Species richness estimation

This is a basic workflow for feeding species occurrence data, a group’s taxonomy, and a group’s country checklist into BeeBDC in order to produce species richness estimates. Some of these functions are also generic wrappers around SpadeR and iNEXT functions that can be used with any abundance data. These functions have grown from an original publication.

Script preparation

Working directory

Choose the path to the root folder in which all other folders can be found.
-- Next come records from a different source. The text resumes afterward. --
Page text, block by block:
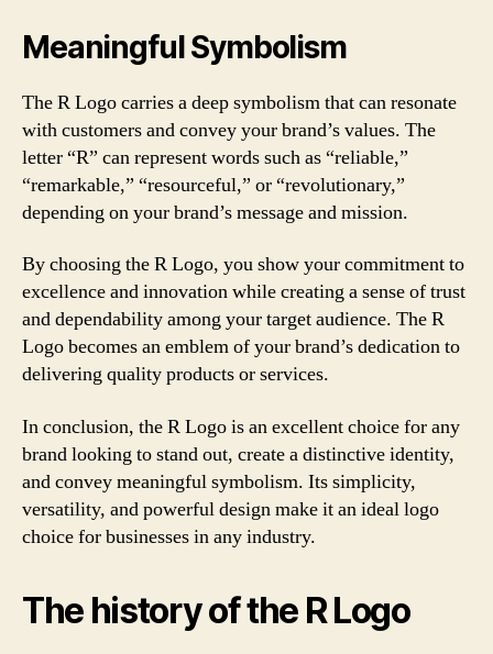
Meaningful Symbolism
The R Logo carries a deep symbolism that can resonate
with customers and convey your brand’s values. The
letter “R” can represent words such as “reliable,”
“remarkable,” “resourceful,” or “revolutionary,”
depending on your brand’s message and mission.
By choosing the R Logo, you show your commitment to
excellence and innovation while creating a sense of trust
and dependability among your target audience. The R
Logo becomes an emblem of your brand’s dedication to
delivering quality products or services.
In conclusion, the R Logo is an excellent choice for any
brand looking to stand out, create a distinctive identity,
and convey meaningful symbolism. Its simplicity,
versatility, and powerful design make it an ideal logo
choice for businesses in any industry.
The history of the R Logo
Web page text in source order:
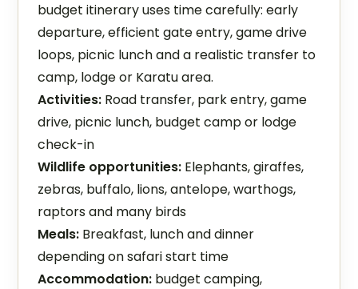
budget itinerary uses time carefully: early
departure, efficient gate entry, game drive
loops, picnic lunch and a realistic transfer to
camp, lodge or Karatu area.
Activities: Road transfer, park entry, game
drive, picnic lunch, budget camp or lodge
check-in
Wildlife opportunities: Elephants, giraffes,
zebras, buffalo, lions, antelope, warthogs,
raptors and many birds
Meals: Breakfast, lunch and dinner
depending on safari start time
Accommodation: budget camping,
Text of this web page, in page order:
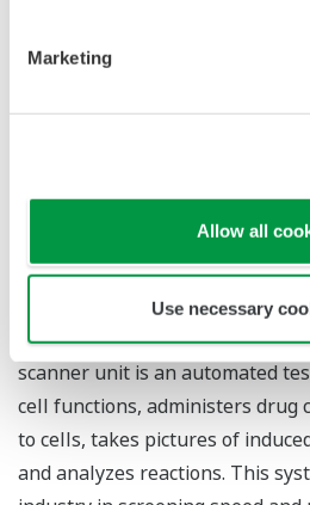
Marketing
Allow all
Use necessary
discovery support system
without the need for slicing the
clear images and industry-
Yokogawa's confocal scanner is
institutions around the world.
discovery support system that
scanner unit is an automated
cell functions, administers drug
to cells, takes pictures of
and analyzes reactions. This
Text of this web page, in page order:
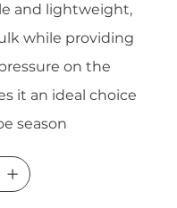
and lightweight,
while providing
on the
it an ideal choice
season
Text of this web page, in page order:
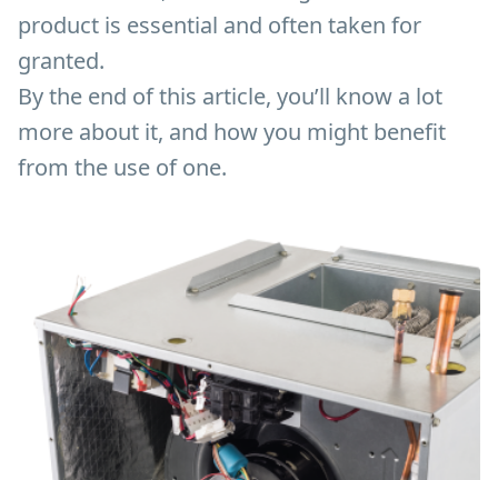
product is essential and often taken for
granted.
By the end of this article, you’ll know a lot
more about it, and how you might benefit
from the use of one.
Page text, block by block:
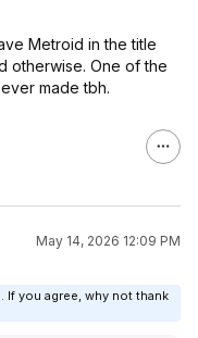
Metroid in the title
otherwise. One of the
made tbh.
May 14, 2026 12:09 PM
If you agree, why not thank
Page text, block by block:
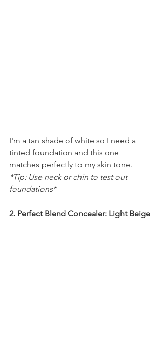
I'm a tan shade of white so I need a
tinted foundation and this one
matches perfectly to my skin tone.
*Tip: Use neck or chin to test out
foundations*
2. Perfect Blend Concealer: Light Beige
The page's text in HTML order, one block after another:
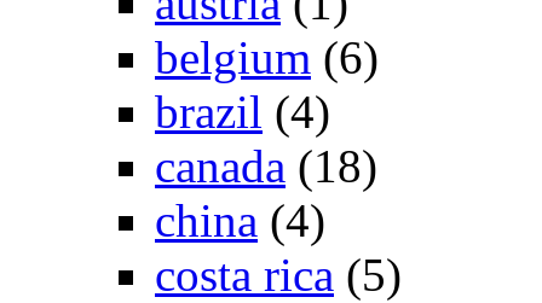
belgium (6)
brazil (4)
canada (18)
china (4)
costa rica (5)

RootPath <- paste0("/your/path/here")

# Create the working directory in the RootPath if it doesn't exist already
if (!dir.exists(paste0(RootPath, "/Data_acquisition_workflow"))) {
    dir.create(paste0(RootPath, "/Data_acquisition_workflow"), recursive = TRUE)
}
# Set the working directory
setwd(paste0(RootPath, "/Data_acquisition_workflow"))

Install packages (if needed)

You may need to install some packages for using this workflow. In particular, SpadeR and iNEXT are required. They should prompt you to download them the first time that you run the functions, however, let’s install them here and now.
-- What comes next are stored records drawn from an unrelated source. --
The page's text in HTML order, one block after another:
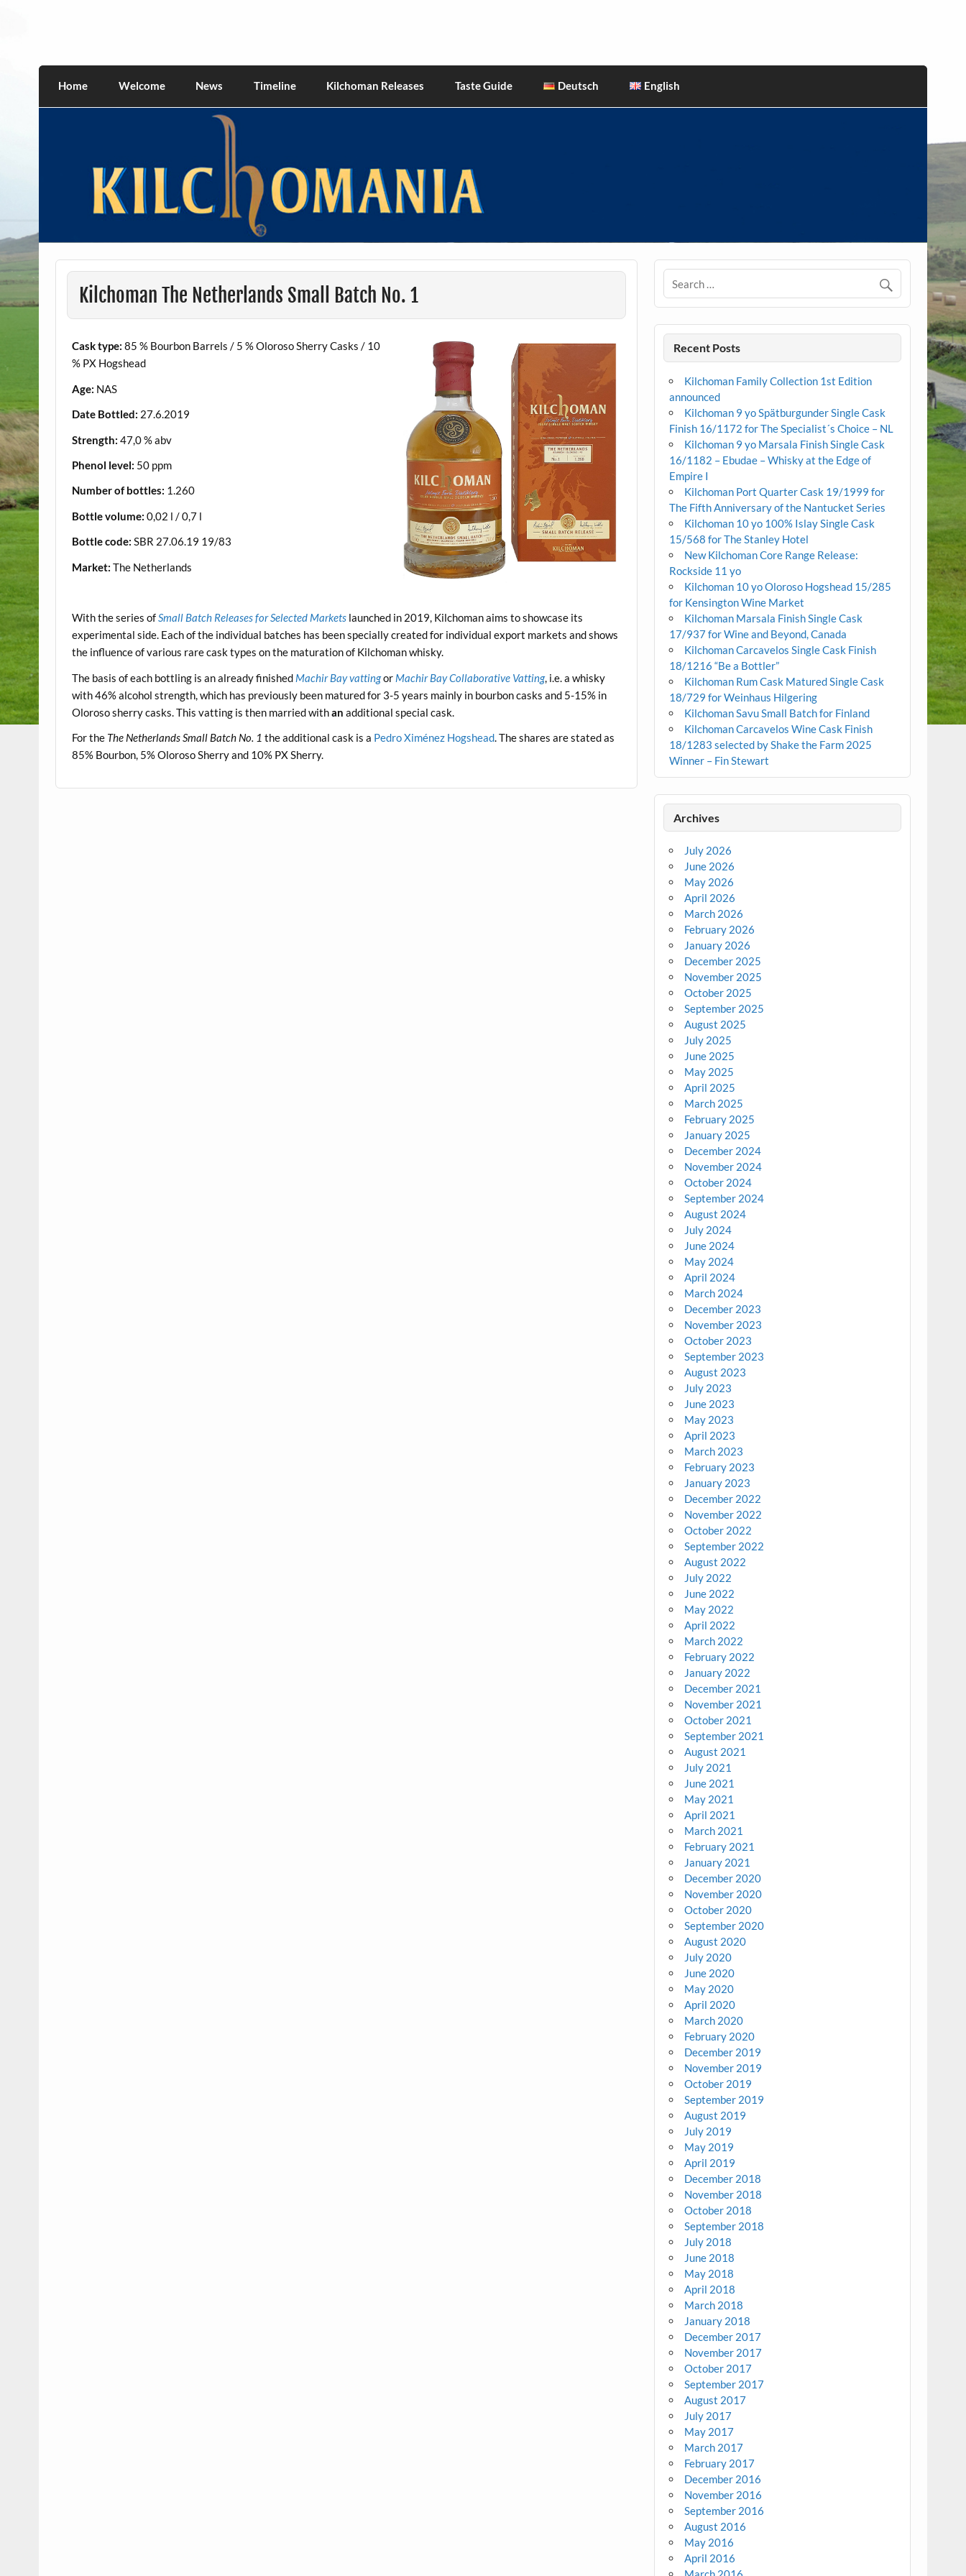
kilchomania.com
Home Welcome News Timeline Kilchoman Releases Taste Guide Deutsch English
Kilchoman The Netherlands Small Batch No. 1
Cask type: 85 % Bourbon Barrels / 5 % Oloroso Sherry Casks / 10
% PX Hogshead
Age: NAS
Date Bottled: 27.6.2019
Strength: 47,0 % abv
Phenol level: 50 ppm
Number of bottles: 1.260
Bottle volume:0,02 l / 0,7 l
Bottle code: SBR 27.06.19 19/83
Market: The Netherlands
With the series ofSmall Batch Releases for Selected Markets launched in 2019, Kilchoman aims to showcase its
experimental side. Each of the individual batches has been specially created for individual export markets and shows
the influence of various rare cask types on the maturation of Kilchoman whisky.
The basis of each bottling is an already finished Machir Bay vattingor Machir Bay Collaborative Vatting, i.e. a whisky
with 46% alcohol strength, which has previously been matured for 3-5 years mainly in bourbon casks and 5-15% in
Oloroso sherry casks. This vatting is then married withan additional special cask.
For the The Netherlands Small Batch No. 1 the additional cask is a Pedro Ximénez Hogshead. The shares are stated as
85% Bourbon, 5% Oloroso Sherry and 10% PX Sherry.
Recent Posts
Kilchoman Family Collection 1st Edition
announced
Kilchoman 9 yo Spätburgunder Single Cask
Finish 16/1172 for The Specialist´s Choice – NL
Kilchoman 9 yo Marsala Finish Single Cask
16/1182 – Ebudae – Whisky at the Edge of
Empire I
Kilchoman Port Quarter Cask 19/1999 for
The Fifth Anniversary of the Nantucket Series
Kilchoman 10 yo 100% Islay Single Cask
15/568 for The Stanley Hotel
New Kilchoman Core Range Release:
Rockside 11 yo
Kilchoman 10 yo Oloroso Hogshead 15/285
for Kensington Wine Market
Kilchoman Marsala Finish Single Cask
17/937 for Wine and Beyond, Canada
Kilchoman Carcavelos Single Cask Finish
18/1216 “Be a Bottler”
Kilchoman Rum Cask Matured Single Cask
18/729 for Weinhaus Hilgering
Kilchoman Savu Small Batch for Finland
Kilchoman Carcavelos Wine Cask Finish
18/1283 selected by Shake the Farm 2025
Winner – Fin Stewart
Archives
July 2026
June 2026
May 2026
April 2026
March 2026
February 2026
January 2026
December 2025
November 2025
October 2025
September 2025
August 2025
July 2025
June 2025
May 2025
April 2025
March 2025
February 2025
January 2025
December 2024
November 2024
October 2024
September 2024
August 2024
July 2024
June 2024
May 2024
April 2024
March 2024
December 2023
November 2023
October 2023
September 2023
August 2023
July 2023
June 2023
May 2023
April 2023
March 2023
February 2023
January 2023
December 2022
November 2022
October 2022
September 2022
August 2022
July 2022
June 2022
May 2022
April 2022
March 2022
February 2022
January 2022
December 2021
November 2021
October 2021
September 2021
August 2021
July 2021
June 2021
May 2021
April 2021
March 2021
February 2021
January 2021
December 2020
November 2020
October 2020
September 2020
August 2020
July 2020
June 2020
May 2020
April 2020
March 2020
February 2020
December 2019
November 2019
October 2019
September 2019
August 2019
July 2019
May 2019
April 2019
December 2018
November 2018
October 2018
September 2018
July 2018
June 2018
May 2018
April 2018
March 2018
January 2018
December 2017
November 2017
October 2017
September 2017
August 2017
July 2017
May 2017
March 2017
February 2017
December 2016
November 2016
September 2016
August 2016
May 2016
April 2016

install.packages("SpadeR")
install.packages("iNEXT")

Parallel estimations

We can start by looking at the relatively simple iNEXT and SpadeR wrapper functions that can take the usual inputs for those functions in their host packages. (See iNEXT::iNEXT() and SpadeR::ChaoSpecies() for more info.) These functions can take your data and run multiple sites/countries/whatever level you want to throw at them and run them in parallel. This greatly simplifies the code needed to run them and also makes its implementation MUCH faster!

iNEXTwrapper

BeeBDC::iNEXTwrapper() parallelizes iNEXT::iNEXT(), which estimates species richness patterns by extrapolating and interpolating Hill numbers. By and large this kinda equates to estimating richness by rarefaction. We can start by reading in an example dataset with 1,488 scientificName-country_suggested combinations across four countries; Fiji, Uganda, Vietnam, and Zambia.
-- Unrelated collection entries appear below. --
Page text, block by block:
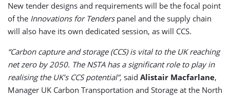
New tender designs and requirements will be the focal point
of the Innovations for Tenderspanel and the supply chain
will also have its own dedicated session, as will CCS.
“Carbon capture and storage (CCS) is vital to the UK reaching
net zero by 2050. The NSTA has a significant role to play in
realising the UK’s CCS potential”, said Alistair Macfarlane,
Manager UK Carbon Transportation and Storage at the North
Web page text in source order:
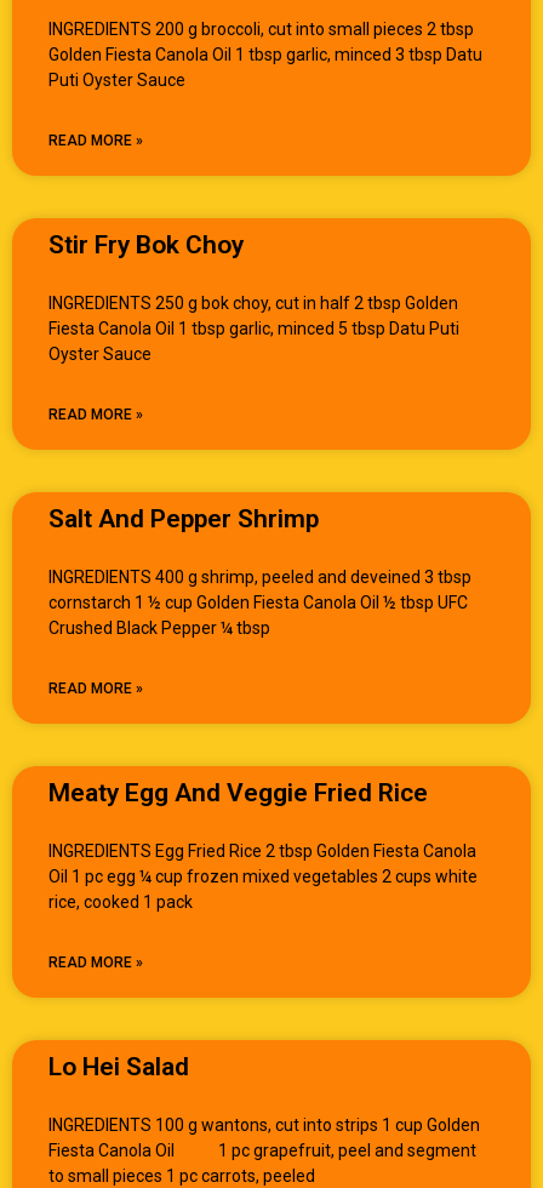
INGREDIENTS 200 g broccoli, cut into small pieces 2 tbsp
Golden Fiesta Canola Oil 1 tbsp garlic, minced 3 tbsp Datu
Puti Oyster Sauce
READ MORE »
Stir Fry Bok Choy
INGREDIENTS 250 g bok choy, cut in half 2 tbsp Golden
Fiesta Canola Oil 1 tbsp garlic, minced 5 tbsp Datu Puti
Oyster Sauce
READ MORE »
Salt And Pepper Shrimp
INGREDIENTS 400 g shrimp, peeled and deveined 3 tbsp
cornstarch 1 ½ cup Golden Fiesta Canola Oil ½ tbsp UFC
Crushed Black Pepper ¼ tbsp
READ MORE »
Meaty Egg And Veggie Fried Rice
INGREDIENTS Egg Fried Rice 2 tbsp Golden Fiesta Canola
Oil 1 pc egg ¼ cup frozen mixed vegetables 2 cups white
rice, cooked 1 pack
READ MORE »
Lo Hei Salad
INGREDIENTS 100 g wantons, cut into strips 1 cup Golden
Fiesta Canola Oil 1 pc grapefruit, peel and segment
to small pieces 1 pc carrots, peeled
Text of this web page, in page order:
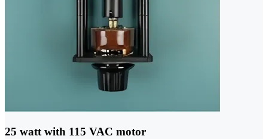
25 watt with 115 VAC motor
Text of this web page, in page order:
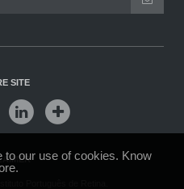
SITE
to our use of cookies. Know
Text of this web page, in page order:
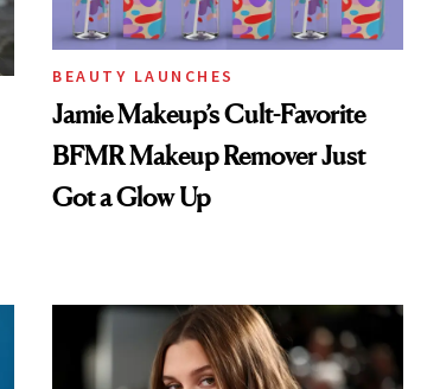
BEAUTY LAUNCHES
Jamie Makeup’s Cult-Favorite
BFMR Makeup Remover Just
Got a Glow Up
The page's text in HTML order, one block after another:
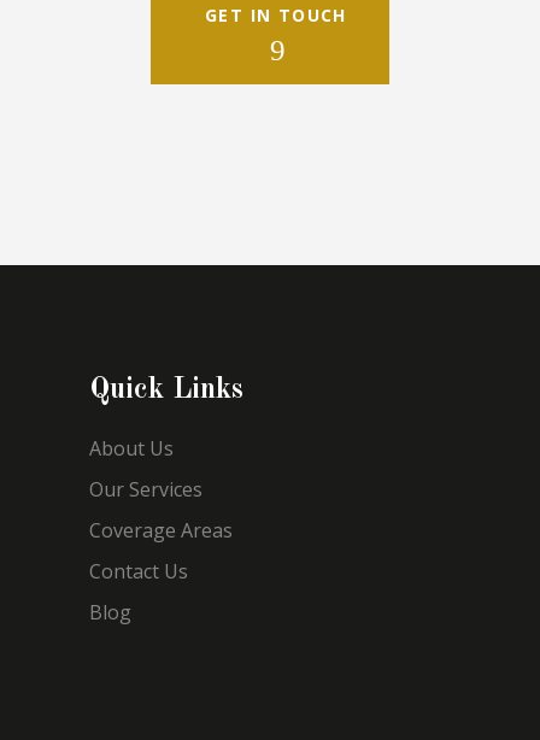
GET IN TOUCH
Quick Links
About Us
Our Services
Coverage Areas
Contact Us
Blog
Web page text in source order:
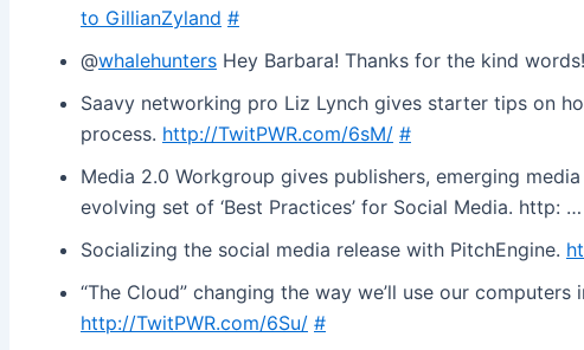
to GillianZyland #
@whalehunters Hey Barbara! Thanks for the kind words!
Saavy networking pro Liz Lynch gives starter tips on
process. http://TwitPWR.com/6sM/ #
Media 2.0 Workgroup gives publishers, emerging
evolving set of ‘Best Practices’ for Social Media. http: …
Socializing the social media release with PitchEngine.
“The Cloud” changing the way we’ll use our computers
http://TwitPWR.com/6Su/ #

beesCountrySubset <- BeeBDC::beesCountrySubset

Next, let’s look at how we would usually use iNEXT… By first transforming our (very simple example) occurrence dataset into the right format and then running the function.

# Transform the data
transformedAbundance <- beesCountrySubset %>%
    dplyr::group_by(scientificName, country_suggested) %>%
    dplyr::count() %>%
    dplyr::select(scientificName, country_suggested, n) %>%
    tidyr::pivot_wider(names_from = country_suggested, values_from = n, values_fill = 0) %>%
    # Create the rownames
tibble::column_to_rownames("scientificName") %>%
    dplyr::tibble() %>%
    as.data.frame()
# Run iNEXT
output_iNEXT <- iNEXT::iNEXT(transformedAbundance, datatype = "abundance")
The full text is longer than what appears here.